Abstract
Background
Calcineurin inhibitors (CNIs), such as cyclosporine (CsA) and tacrolimus (TAC), are commonly used to treat children with complicated minimal change nephrotic syndrome. However, chronic nephrotoxicity associated with CNIs poses a significant safety concern. This study aimed to identify the risk factors that contribute to chronic nephrotoxicity in these patients.
Material and methods
Clinical and pathological data of MCD children treated with CsA or TAC in our center between 1 January 2003 and 31 December 2022, were retrospectively reviewed. Kidney biopsies were performed on 80 patients who received CNI treatment for more than 6 months.
Results
Chronic CNI nephrotoxicity (striped interstitial fibrosis with tubular atrophy) was observed in 15% (12/80) of patients. Higher CNI culminating amounts were shown in patients who developed nephrotoxicity regardless of CsA or TAC treatment. Risk factors for chronic CNI nephrotoxicity included persistent nephrotic-range proteinuria for more than 30 days during CNI treatment, increased urinary NAG level, and CNI resistance. Multivariate analysis revealed that increased urinary NAG level and CNI resistance were the independent risk factors for chronic CNI nephrotoxicity in children with MCD.
Conclusion
MCD children who developed CNI resistance were susceptible to chronic CNI nephrotoxicity. Urinary NAG might be a valuable biomarker for CNI nephrotoxicity prediction in MCD children.
Keywords: Calcineurin inhibitors, minimal-change disease, children, nephrotoxicity
Introduction
Minimal change disease (MCD) is one of the most common causes of idiopathic nephrotic syndrome (NS) in children [1]. While glucocorticoids induce remission effectively in MCD children, those with frequently relapsing NS (FRNS), steroid-dependent NS (SDNS) or steroid-resistant NS (SRNS) require second-line immunosuppressive and glucocorticoid-sparing agents [2,3].

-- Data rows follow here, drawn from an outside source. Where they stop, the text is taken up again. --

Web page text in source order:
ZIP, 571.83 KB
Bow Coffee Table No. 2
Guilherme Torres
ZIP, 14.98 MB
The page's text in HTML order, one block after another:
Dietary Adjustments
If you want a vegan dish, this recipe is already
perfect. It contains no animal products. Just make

Calcineurin inhibitors (CNIs) such as cyclosporine (CsA) and tacrolimus (TAC) are commonly used in children with complicated minimal change nephrotic syndrome [2,3]. CNIs exert their effects through both immune and non-immune mechanisms: they inhibit T-cell proliferation by blocking the key signaling protein phosphatase calcineurin [4,5] and stabilize the actin cytoskeleton of podocytes [6,7]. CNIs are indicated as second-line therapy for children with FRNS or SDNS who develop serious glucocorticoid-related adverse effects, and as the initial second-line treatment for children with SRNS [3]. However, long-term treatment with CNIs may cause severe adverse effects of irreversible and progressive tubulo-interstitial injury and glomerulosclerosis [8–10]. This chronic nephrotoxicity becomes a major drawback in prescribing CNIs for the second-line therapy of NS in children [10–12]. The incidence of CNI nephrotoxicity in children with NS ranges from 6% to 58% after 2 to 10 years of CNI treatment [12–15]. While data regarding chronic CNI nephrotoxicity in children with MCD is limited.

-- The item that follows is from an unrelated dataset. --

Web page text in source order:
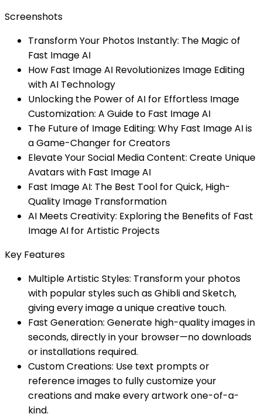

In this study, we conducted a retrospective analysis of the clinicopathological features, treatment effectiveness, and incidence of CNI nephrotoxicity in children with MCD to identify the risk factors for chronic CNI nephrotoxicity in these children.
Material and methods
Patients
Clinical and renal pathologic characteristics of 80 patients (aged 0.5-14 years old), diagnosed with NS and subsequently treated with CNI (CsA or TAC) for more than 6 months between 1 January 2003 and 31 December 2022 were retrospectively reviewed. Children with NS who received long-term therapy with CNI underwent systematic biopsies. In this study, we retrospectively analyzed MCD to assess the nephrotoxicity of CNI. Patients with secondary NS, IgA nephropathy, kidney transplantation, severe hypertension, focal and segmental glomerular sclerosis (FSGS), severe diabetes or inadequate biopsy material (<10 glomeruli) were excluded. The study received full approval by the Medical Ethics Committee of the First Affiliated Hospital of Sun Yat-sen University [No. 2020-368].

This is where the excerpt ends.